* Work request *
Scan the records below for the line containing "Indien lokaal maatwerk" and the line containing "het nieuwe inkomensniveau.". Copy both, plus every line between, exactly.

* Collected data entries *
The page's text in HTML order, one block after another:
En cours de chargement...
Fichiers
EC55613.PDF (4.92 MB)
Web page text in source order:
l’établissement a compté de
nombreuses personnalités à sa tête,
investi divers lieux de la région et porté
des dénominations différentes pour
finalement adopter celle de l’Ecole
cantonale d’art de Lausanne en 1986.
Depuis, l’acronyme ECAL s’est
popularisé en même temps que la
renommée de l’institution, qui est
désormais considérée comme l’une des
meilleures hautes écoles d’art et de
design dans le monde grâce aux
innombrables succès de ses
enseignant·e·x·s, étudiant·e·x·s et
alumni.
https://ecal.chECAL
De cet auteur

---

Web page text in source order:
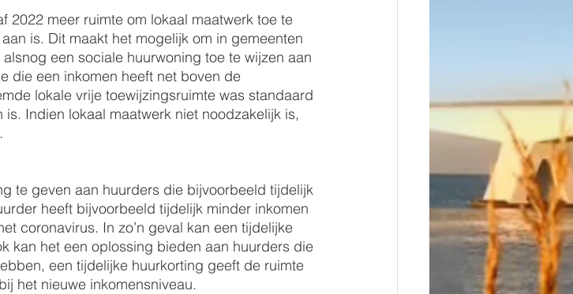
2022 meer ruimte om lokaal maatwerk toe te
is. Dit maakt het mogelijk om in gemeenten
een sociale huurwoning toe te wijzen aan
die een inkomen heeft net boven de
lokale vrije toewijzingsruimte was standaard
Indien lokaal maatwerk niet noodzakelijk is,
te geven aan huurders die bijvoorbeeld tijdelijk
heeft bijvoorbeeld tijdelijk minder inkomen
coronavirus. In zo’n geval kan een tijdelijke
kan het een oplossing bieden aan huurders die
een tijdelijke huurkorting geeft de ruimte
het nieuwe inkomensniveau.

* Solved exercise *
Indien lokaal maatwerk niet noodzakelijk is,
te geven aan huurders die bijvoorbeeld tijdelijk
heeft bijvoorbeeld tijdelijk minder inkomen
coronavirus. In zo’n geval kan een tijdelijke
kan het een oplossing bieden aan huurders die
een tijdelijke huurkorting geeft de ruimte
het nieuwe inkomensniveau.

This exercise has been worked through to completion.